Range & Habitat: Garlic Mustard has been reported primarily in NE and central Illinois, where it is locally common. In other areas of the state, this plant is apparently less common or absent, however it is rapidly spreading (see Distribution Map). There is little doubt that it is more common than official records indicate. This plant was introduced into the United States from Eurasia. Habitats include moist to slightly dry deciduous woodlands, woodland borders, areas along woodland paths, semi-shaded areas in gardens and along fence rows, and partially shaded waste areas. This plant thrives in light shade or partial sun and it is intolerant of regular mowing. At the present time, Garlic Mustard is the worst herbaceous invader of deciduous woodlands in Illinois as it has the capacity to crowd out and destroy all of the native wildflowers that bloom during the spring. Effective measures of control include pulling the plants by their roots and spraying the foliage with herbicides. Cutting the flowering stalks from their stems is not an adequate method of control because Garlic Mustard is capable of regenerating new flowering stalks from lateral stems. Also, mature seeds can develop from any cut stalks of flowers and immature seedpods that are left on the ground.

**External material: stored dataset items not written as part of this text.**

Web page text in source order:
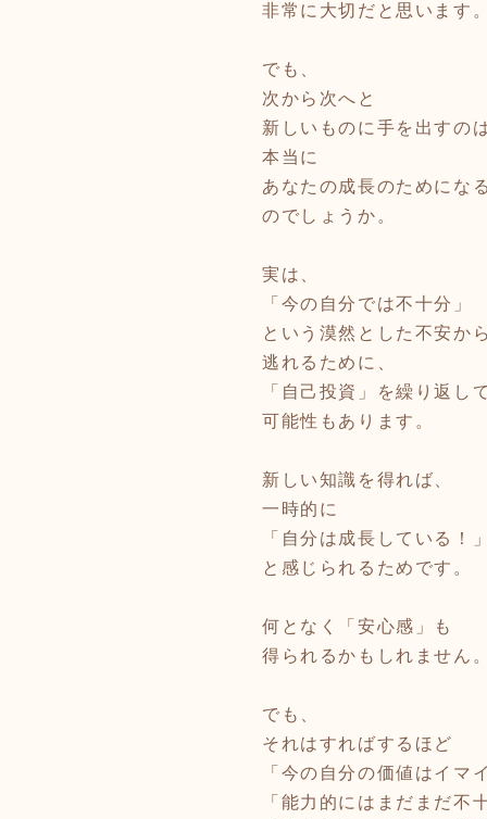
非常に大切だと思います。
でも、
次から次へと
新しいものに手を出すのは
本当に
あなたの成長のためになる
のでしょうか。
実は、
「今の自分では不十分」
という漠然とした不安から
逃れるために、
「自己投資」を繰り返し
可能性もあります。
新しい知識を得れば、
一時的に
「自分は成長している！」
と感じられるためです。
何となく「安心感」も
得られるかもしれません。
でも、
それはすればするほど
「今の自分の価値はイマ
「能力的にはまだまだ不

Faunal Associations: The flowers attract various kinds small bees and flower flies. In sunnier areas, they may also attract an introduced butterfly, Pieris rapae (Cabbage White). There appears to be very few native insects that feed on the foliage and other parts of Garlic Mustard. Two flea beetles, Phyllotreta cruciferae and Phyllotreta punctulata, have been reported by Clark et al. (2004) to feed on this plant. These flea beetles also feed on other species in the Mustard family. At the present time, ecologists are examining insect pests of Garlic Mustard in Europe to determine if any of them are suitable for introduction in North America. So far, two species of leaf beetles appear to be the best candidates for biological control. Apparently the seeds are little-used by birds and mammalian herbivores rarely bother the foliage, possibly because they're repelled by its garlic-like scent. Considering how rapidly this plant has spread, it is thought that its seeds cling to the muddy feet of White-tailed Deer and the shoes of humans. This would explain its common occurrence along woodland paths.
Photographic Location: The edge of a deciduous woodland at Judge Webber Park in Urbana, Illinois.
Comments: Garlic Mustard was introduced into the United States as a potherb. The young leaves are edible to humans and quite nutritious – they can be added to salads or boiled in water and seasoned like spinach. The garlic-like aroma of the foliage is quite pronounced, which sets this species apart from many other members of the Mustard family (as well as plants from other families). Some Cardamine spp. (Bitter Cress species) are somewhat similar in appearance to Garlic Mustard, but their foliage lacks a garlic scent and their leaves are usually lobed. Some members of the Mint family have leaves that resemble those of Garlic Mustard, but they differ by having opposite leaves and 4-angled stems; they also lack the elongated seedpods that are typical of both Garlic Mustard and species of Bitter Cress.